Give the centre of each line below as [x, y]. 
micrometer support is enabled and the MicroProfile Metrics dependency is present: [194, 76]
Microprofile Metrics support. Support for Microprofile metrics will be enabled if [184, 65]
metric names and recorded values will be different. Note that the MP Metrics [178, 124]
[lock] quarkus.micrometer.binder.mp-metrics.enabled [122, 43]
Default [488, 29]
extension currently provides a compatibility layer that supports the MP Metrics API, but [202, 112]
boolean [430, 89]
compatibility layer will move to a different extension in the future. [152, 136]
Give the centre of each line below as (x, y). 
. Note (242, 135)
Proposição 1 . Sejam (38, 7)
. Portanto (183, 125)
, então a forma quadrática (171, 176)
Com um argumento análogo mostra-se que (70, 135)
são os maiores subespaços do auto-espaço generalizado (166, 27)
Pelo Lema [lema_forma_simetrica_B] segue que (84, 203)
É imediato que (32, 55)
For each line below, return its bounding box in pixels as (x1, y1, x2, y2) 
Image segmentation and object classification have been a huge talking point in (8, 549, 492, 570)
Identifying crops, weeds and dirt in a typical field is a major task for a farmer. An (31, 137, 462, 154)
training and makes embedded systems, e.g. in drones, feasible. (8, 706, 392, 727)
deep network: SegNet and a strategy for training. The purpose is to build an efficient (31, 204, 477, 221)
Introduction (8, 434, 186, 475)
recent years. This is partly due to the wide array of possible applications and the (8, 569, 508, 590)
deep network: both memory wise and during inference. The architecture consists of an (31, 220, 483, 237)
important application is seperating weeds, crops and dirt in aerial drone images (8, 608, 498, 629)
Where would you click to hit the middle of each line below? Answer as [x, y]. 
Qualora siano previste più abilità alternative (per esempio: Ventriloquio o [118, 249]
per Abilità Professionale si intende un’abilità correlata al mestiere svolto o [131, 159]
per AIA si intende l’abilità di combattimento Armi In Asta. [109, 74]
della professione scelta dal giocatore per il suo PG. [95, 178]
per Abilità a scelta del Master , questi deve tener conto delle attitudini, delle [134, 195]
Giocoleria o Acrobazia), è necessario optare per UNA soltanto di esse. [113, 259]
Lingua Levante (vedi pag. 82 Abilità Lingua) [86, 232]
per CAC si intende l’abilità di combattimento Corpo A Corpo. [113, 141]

○ ○ ○ ○

● DIRECTIONS FOR THIS TASK
Reproduce exactly, and only, the part of the listing above that begins at the line with "Default [488, 29]" and goes on through the line with "É imediato que (32, 55)".

● TASK RESULT
Default [488, 29]
extension currently provides a compatibility layer that supports the MP Metrics API, but [202, 112]
boolean [430, 89]
compatibility layer will move to a different extension in the future. [152, 136]
Give the centre of each line below as (x, y). 
. Note (242, 135)
Proposição 1 . Sejam (38, 7)
. Portanto (183, 125)
, então a forma quadrática (171, 176)
Com um argumento análogo mostra-se que (70, 135)
são os maiores subespaços do auto-espaço generalizado (166, 27)
Pelo Lema [lema_forma_simetrica_B] segue que (84, 203)
É imediato que (32, 55)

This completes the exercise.